To handle objects, which are more complicated structures than scalars, lists and hashes we use references. A reference is a scalar which is not the object itself, but the address of the object. For example $ml = new_match_list() can't really fit an entire matching list object into the scalar variable $ml, instead it just stores the address of where the object structure is stored. An object is a structure which contains both data and functions (called methods) which operate on that data. You can tell that $ml is a reference to an object and not just a number, because the statement ref($ml) will return Match (the type of a matching list object). In general ref($var) will print out the kind of object pointed to by a scalar variable, and will print nothing if it is just an ordinary number or string.

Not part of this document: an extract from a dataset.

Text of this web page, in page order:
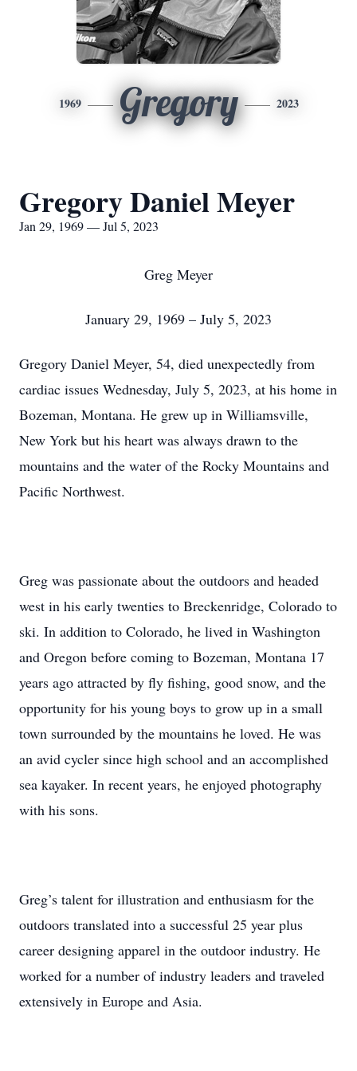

Calling and object's methods

$ml->choose(4) tells the match list object $ml to perform its choose method, choosing 4 arguments. The beauty of objects and methods over standard subroutines is that you don't have to give the choose subroutine a list of questions and answers to choose from — it already 'knows' what questions and answers it has available and will choose 4 of them. The arrow construction is the same as the period construction in Java. In Java you would write ml.choose(). Java's typography is much neater, but unfortunately the period was already being used for string concatenation by Perl, so we're stuck with the arrow construction, which takes up more space.

Pointers to arrays and hashes

You can use references to arrays and to hashes too if you want:

ref($ra_foo) prints ARRAY and is a reference to an array variable. You write $ra_foo->[1] to get the second item stored in the array.
$ra_foo->[1]->[0] can be shortened to $ra_foo->[1][2] to simplify addressing multidimensional arrays. You can also write ~~@array = ~~@{$ra_foo} which has now stored the array pointed to by $ra_foo in the new array variable ~~@array.
ref($rh_foo) prints HASH and is a reference to a hash variable. $rh_foo->{first_name} gets the value associated with the key 'first_name'. %hash = %{$rh_foo} stores the referenced hash in the new hash variable %hash.
ref($rf_foo) prints 'CODE' and is a reference to a function or subroutine. The construction &{$rf_foo}(34) takes the value 34 and uses it as an argument for the subroutine referenced by $rf_foo.

Note that the array reference variable started with $ra_, the hash reference variable started with $rh_ and the function reference variable started with $rf_. This is a naming convention PG uses, (which is voluntary, not enforced) which helps keep track of the kind of reference stored in a scalar variable. The convention is useful for macros, and is probably overkill for most short PG problems.